*** Opening Dataset excerpts ***

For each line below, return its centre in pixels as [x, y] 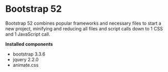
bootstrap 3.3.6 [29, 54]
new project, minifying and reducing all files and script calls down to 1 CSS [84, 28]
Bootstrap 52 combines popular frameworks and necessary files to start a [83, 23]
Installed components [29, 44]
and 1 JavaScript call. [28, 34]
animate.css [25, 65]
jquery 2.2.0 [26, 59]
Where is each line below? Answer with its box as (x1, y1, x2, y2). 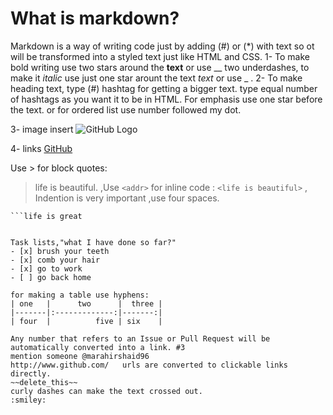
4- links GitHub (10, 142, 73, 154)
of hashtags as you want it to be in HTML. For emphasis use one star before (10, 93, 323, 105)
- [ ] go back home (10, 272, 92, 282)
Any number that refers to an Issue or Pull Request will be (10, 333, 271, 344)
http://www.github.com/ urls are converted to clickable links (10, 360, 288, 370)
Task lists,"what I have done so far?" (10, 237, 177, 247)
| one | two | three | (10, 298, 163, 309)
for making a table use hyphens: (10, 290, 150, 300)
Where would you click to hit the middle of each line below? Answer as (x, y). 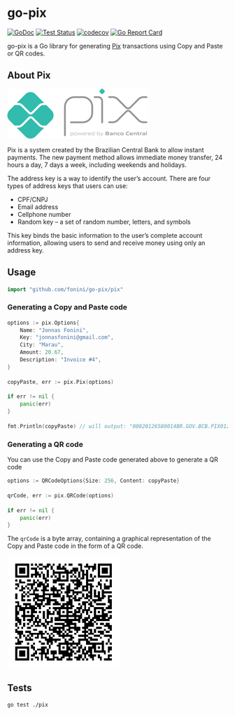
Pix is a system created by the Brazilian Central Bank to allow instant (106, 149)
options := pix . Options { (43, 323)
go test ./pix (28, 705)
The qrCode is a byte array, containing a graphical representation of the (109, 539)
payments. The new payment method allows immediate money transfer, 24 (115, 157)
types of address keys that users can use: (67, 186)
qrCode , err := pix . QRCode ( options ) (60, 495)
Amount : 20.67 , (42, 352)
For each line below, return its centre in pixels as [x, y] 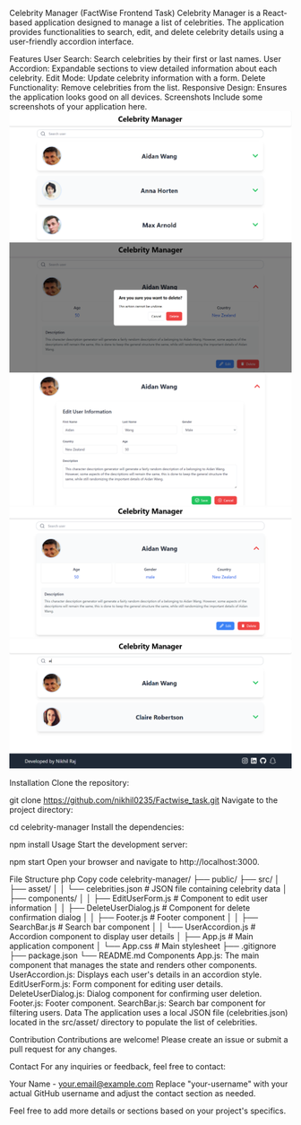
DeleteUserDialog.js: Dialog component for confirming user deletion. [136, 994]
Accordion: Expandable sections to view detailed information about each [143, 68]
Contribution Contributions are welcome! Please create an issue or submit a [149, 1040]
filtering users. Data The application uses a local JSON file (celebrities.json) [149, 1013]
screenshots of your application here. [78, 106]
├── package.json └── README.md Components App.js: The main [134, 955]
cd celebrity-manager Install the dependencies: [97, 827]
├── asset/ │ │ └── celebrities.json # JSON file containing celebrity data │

*** Closing Dataset excerpts ***

Task –
Transcribe the lines above exactly, beginning at the one with "jquery 2.2.0 [26, 59]" and ending at the one with "Contribution Contributions are". Include both; exclude the pictures.

Solution for this task –
jquery 2.2.0 [26, 59]
Where is each line below? Answer with its box as (x1, y1, x2, y2). 
4- links GitHub (10, 142, 73, 154)
of hashtags as you want it to be in HTML. For emphasis use one star before (10, 93, 323, 105)
- [ ] go back home (10, 272, 92, 282)
Any number that refers to an Issue or Pull Request will be (10, 333, 271, 344)
http://www.github.com/ urls are converted to clickable links (10, 360, 288, 370)
Task lists,"what I have done so far?" (10, 237, 177, 247)
| one | two | three | (10, 298, 163, 309)
for making a table use hyphens: (10, 290, 150, 300)
Where would you click to hit the middle of each line below? Answer as (x, y). 
Pix is a system created by the Brazilian Central Bank to allow instant (106, 149)
options := pix . Options { (43, 323)
go test ./pix (28, 705)
The qrCode is a byte array, containing a graphical representation of the (109, 539)
payments. The new payment method allows immediate money transfer, 24 (115, 157)
types of address keys that users can use: (67, 186)
qrCode , err := pix . QRCode ( options ) (60, 495)
Amount : 20.67 , (42, 352)
For each line below, return its centre in pixels as [x, y] 
DeleteUserDialog.js: Dialog component for confirming user deletion. [136, 994]
Accordion: Expandable sections to view detailed information about each [143, 68]
Contribution Contributions are welcome! Please create an issue or submit a [149, 1040]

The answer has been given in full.